[Entries taken from a collection]
● ● ●

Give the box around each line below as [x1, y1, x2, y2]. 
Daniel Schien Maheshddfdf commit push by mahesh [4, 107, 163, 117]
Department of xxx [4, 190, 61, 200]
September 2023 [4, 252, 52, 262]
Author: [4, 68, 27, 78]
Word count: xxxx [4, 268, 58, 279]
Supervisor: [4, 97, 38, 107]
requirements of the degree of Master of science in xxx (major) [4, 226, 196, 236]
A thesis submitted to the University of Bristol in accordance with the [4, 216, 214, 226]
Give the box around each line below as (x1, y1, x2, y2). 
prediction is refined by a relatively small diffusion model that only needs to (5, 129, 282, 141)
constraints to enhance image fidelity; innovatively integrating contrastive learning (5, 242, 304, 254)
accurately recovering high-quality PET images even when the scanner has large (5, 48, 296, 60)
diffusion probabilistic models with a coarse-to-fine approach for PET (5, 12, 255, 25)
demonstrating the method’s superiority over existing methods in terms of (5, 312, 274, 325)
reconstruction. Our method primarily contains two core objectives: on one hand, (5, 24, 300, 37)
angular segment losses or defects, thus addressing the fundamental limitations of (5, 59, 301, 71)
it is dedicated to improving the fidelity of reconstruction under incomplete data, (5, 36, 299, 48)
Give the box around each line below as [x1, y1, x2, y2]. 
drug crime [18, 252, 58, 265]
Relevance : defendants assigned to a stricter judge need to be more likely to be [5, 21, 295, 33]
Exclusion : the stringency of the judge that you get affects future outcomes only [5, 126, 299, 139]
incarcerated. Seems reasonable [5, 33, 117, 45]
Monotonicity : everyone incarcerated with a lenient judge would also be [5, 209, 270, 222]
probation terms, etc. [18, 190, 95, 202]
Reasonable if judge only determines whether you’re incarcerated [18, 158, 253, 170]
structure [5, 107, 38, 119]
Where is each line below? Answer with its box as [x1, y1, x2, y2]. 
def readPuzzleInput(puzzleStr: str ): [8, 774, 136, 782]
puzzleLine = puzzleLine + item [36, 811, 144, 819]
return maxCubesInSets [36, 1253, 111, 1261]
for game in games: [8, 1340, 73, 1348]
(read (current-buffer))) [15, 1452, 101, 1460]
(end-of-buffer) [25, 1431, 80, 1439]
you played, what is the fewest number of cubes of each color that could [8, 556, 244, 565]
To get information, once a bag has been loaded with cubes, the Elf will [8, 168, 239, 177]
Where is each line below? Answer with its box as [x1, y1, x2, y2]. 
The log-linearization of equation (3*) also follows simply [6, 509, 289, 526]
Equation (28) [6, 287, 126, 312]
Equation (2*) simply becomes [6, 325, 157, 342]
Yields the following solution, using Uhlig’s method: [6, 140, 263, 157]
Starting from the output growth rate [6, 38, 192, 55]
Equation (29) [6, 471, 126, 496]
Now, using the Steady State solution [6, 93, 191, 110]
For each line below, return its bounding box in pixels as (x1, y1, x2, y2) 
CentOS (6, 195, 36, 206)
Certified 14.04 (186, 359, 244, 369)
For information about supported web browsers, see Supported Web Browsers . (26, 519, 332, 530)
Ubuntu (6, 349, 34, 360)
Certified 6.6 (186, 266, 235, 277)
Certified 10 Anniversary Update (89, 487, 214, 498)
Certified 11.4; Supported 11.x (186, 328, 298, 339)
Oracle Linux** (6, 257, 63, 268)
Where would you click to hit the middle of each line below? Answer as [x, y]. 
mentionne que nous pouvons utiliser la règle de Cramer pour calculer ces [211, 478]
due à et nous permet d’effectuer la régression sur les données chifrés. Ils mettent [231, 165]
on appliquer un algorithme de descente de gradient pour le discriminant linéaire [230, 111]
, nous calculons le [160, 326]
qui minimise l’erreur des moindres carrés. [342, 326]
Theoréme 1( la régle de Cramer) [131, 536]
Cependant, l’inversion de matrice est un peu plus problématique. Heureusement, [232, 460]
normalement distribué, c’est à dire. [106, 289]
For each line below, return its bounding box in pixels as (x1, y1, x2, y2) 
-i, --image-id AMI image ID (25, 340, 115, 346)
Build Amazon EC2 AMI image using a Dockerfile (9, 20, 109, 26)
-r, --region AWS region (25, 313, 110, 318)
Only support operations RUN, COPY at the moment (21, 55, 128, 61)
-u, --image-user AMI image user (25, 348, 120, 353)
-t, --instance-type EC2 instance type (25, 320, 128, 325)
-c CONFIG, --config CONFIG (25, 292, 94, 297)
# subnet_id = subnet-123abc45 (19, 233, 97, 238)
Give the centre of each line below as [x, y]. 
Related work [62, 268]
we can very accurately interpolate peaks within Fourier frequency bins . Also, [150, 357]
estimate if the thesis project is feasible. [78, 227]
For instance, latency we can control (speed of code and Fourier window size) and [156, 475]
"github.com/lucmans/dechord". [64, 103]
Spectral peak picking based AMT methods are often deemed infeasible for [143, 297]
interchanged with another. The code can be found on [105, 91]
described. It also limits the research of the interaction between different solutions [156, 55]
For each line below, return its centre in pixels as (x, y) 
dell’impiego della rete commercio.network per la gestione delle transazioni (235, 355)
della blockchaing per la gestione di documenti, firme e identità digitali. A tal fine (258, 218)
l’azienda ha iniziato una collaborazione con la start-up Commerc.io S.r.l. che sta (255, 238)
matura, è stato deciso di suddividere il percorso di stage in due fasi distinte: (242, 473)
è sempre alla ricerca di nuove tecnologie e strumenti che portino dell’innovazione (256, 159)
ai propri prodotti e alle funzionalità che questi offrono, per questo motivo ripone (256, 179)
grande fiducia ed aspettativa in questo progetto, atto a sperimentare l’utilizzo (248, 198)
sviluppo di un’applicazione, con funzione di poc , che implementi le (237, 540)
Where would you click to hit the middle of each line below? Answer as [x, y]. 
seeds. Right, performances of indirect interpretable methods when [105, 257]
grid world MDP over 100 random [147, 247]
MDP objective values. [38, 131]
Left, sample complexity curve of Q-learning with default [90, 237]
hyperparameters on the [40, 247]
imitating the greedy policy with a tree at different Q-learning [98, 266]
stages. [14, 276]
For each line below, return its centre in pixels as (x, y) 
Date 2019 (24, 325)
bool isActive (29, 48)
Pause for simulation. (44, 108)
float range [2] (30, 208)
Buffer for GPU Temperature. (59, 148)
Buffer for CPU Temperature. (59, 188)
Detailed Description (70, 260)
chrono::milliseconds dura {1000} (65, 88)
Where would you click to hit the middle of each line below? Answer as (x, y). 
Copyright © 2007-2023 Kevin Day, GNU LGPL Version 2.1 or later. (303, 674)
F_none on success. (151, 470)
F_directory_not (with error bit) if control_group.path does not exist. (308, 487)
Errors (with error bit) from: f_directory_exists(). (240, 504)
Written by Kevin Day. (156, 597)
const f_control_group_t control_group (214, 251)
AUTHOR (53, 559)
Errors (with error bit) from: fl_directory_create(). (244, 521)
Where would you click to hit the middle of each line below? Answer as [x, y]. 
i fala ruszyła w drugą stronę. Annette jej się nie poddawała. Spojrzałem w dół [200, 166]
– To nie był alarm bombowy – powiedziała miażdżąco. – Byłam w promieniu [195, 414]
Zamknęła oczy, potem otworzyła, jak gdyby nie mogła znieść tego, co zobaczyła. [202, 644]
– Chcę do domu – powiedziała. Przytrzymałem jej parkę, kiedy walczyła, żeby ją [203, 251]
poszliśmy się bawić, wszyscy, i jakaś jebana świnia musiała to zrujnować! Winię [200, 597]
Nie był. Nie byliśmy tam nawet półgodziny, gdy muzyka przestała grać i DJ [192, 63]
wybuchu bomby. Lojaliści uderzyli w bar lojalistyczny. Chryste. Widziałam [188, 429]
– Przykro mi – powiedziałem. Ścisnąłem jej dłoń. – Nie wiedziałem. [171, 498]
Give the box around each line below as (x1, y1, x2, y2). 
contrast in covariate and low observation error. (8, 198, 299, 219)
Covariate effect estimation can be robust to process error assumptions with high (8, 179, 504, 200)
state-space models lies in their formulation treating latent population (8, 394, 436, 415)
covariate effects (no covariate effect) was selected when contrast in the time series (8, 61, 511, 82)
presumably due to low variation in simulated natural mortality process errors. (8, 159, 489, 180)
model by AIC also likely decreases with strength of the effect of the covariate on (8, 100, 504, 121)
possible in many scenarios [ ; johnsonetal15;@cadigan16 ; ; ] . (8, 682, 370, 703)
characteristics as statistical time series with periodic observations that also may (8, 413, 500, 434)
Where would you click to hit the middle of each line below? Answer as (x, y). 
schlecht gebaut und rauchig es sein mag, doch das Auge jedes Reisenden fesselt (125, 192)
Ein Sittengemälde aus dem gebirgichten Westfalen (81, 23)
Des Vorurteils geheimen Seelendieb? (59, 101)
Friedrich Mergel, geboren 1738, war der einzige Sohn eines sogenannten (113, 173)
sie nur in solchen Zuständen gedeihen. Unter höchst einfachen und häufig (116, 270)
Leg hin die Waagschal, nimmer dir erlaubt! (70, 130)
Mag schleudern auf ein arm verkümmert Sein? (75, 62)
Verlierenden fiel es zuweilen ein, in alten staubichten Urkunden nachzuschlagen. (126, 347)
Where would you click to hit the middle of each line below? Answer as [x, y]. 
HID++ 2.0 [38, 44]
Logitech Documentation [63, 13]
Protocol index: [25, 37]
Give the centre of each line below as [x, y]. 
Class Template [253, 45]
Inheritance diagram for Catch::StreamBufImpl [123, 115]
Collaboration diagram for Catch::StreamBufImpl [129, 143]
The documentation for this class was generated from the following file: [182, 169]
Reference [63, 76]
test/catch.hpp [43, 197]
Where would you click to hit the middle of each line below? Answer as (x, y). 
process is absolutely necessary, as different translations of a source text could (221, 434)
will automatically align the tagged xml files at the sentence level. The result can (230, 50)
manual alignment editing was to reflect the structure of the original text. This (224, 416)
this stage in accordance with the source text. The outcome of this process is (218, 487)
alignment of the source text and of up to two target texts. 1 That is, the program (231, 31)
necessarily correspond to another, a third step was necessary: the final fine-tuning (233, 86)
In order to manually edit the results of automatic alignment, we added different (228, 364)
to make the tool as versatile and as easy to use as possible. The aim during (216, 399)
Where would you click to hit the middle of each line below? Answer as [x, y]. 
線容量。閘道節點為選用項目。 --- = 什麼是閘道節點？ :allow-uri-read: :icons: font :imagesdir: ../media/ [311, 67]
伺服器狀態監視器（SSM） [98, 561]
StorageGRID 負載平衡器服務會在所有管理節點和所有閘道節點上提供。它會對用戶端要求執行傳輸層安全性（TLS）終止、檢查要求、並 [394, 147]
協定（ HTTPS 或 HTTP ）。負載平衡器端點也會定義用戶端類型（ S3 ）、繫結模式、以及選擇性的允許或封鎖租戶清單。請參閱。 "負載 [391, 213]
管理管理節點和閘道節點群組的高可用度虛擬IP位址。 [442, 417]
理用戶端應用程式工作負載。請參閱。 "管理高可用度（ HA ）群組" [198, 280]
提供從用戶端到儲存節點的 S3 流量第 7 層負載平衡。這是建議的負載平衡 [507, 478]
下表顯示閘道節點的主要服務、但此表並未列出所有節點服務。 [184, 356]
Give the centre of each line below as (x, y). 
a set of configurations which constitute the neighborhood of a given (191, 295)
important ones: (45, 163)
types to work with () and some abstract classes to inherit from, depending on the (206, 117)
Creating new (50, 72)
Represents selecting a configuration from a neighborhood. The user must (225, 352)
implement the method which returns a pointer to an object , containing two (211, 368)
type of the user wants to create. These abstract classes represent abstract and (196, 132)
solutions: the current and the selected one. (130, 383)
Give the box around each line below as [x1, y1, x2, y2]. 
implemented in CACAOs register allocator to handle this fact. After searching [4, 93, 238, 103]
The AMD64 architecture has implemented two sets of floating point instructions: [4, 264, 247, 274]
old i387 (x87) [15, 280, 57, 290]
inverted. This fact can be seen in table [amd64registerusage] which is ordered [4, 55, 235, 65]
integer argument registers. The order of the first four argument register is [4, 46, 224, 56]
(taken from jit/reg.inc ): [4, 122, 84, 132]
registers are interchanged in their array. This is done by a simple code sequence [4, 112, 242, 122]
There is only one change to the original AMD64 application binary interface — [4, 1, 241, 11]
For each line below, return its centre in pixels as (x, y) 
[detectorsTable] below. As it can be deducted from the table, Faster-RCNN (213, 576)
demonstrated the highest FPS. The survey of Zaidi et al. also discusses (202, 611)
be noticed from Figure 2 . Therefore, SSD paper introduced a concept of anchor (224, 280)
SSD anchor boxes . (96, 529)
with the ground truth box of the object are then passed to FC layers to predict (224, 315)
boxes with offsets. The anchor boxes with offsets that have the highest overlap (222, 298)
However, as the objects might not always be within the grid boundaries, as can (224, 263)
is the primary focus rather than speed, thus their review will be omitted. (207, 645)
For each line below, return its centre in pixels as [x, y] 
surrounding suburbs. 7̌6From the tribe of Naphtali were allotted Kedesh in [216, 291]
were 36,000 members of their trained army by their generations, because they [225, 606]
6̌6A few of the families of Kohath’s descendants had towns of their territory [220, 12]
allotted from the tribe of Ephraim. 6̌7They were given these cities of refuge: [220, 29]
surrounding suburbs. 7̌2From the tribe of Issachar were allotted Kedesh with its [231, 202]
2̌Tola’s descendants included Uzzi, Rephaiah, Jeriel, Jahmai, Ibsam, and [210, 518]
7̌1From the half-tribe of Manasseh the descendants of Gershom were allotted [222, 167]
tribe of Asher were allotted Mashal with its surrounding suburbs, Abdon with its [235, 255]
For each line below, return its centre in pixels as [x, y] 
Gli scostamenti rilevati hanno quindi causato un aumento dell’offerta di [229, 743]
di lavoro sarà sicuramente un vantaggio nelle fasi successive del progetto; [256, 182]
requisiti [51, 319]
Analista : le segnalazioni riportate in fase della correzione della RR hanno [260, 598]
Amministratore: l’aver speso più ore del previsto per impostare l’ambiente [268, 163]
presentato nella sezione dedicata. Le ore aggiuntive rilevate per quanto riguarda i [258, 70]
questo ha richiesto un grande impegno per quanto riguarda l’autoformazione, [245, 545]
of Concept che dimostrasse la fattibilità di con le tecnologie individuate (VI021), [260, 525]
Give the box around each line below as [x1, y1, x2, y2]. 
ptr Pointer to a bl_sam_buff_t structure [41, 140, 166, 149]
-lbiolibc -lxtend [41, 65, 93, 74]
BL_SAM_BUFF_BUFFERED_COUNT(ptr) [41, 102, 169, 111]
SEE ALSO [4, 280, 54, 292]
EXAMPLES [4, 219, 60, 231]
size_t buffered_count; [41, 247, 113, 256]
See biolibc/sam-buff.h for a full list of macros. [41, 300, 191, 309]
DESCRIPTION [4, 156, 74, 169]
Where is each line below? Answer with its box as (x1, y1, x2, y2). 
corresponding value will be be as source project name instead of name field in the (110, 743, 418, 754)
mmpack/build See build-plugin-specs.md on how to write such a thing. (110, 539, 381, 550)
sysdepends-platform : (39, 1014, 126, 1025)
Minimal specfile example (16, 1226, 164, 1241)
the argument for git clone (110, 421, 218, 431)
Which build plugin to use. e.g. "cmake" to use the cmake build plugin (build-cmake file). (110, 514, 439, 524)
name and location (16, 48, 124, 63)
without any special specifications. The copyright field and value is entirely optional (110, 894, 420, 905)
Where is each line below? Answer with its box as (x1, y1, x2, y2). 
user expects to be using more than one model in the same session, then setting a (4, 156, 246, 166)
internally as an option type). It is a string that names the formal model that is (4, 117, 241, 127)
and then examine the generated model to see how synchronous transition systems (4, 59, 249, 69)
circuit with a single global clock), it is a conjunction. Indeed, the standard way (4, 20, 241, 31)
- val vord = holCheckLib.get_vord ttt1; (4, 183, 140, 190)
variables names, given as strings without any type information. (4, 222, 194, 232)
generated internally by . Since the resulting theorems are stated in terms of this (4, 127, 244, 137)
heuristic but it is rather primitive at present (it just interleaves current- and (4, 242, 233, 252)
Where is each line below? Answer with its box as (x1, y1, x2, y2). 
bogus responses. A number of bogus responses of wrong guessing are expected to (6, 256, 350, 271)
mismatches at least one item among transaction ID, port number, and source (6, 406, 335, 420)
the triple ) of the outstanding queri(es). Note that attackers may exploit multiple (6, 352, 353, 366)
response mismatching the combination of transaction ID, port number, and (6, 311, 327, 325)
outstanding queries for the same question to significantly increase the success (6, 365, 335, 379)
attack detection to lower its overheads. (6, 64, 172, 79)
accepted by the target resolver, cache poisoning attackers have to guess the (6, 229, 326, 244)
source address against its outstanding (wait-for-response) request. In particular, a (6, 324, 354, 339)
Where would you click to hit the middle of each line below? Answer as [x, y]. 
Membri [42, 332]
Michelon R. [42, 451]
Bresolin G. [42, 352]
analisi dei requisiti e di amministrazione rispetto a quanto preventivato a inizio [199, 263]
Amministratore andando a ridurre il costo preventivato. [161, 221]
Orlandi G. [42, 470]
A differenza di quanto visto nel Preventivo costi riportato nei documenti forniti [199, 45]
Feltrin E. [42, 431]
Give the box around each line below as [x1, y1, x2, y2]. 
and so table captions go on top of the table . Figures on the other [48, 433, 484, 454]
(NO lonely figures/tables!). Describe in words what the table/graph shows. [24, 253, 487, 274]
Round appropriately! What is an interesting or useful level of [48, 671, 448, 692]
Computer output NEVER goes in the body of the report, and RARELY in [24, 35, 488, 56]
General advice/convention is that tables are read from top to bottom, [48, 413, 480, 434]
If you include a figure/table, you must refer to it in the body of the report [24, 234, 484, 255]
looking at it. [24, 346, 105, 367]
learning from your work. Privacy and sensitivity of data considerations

● ● ●

▸ TASK INSTRUCTIONS: Above are records; repeat only the lines starting at the line with "ją [203, 251]" and ending at the line with "poszliśmy się bawić, wszyscy, i", exactly as they appear, both included.

▸ YOUR SOLUTION:
– Chcę do domu – powiedziała. Przytrzymałem jej parkę, kiedy walczyła, żeby ją [203, 251]
poszliśmy się bawić, wszyscy, i jakaś jebana świnia musiała to zrujnować! Winię [200, 597]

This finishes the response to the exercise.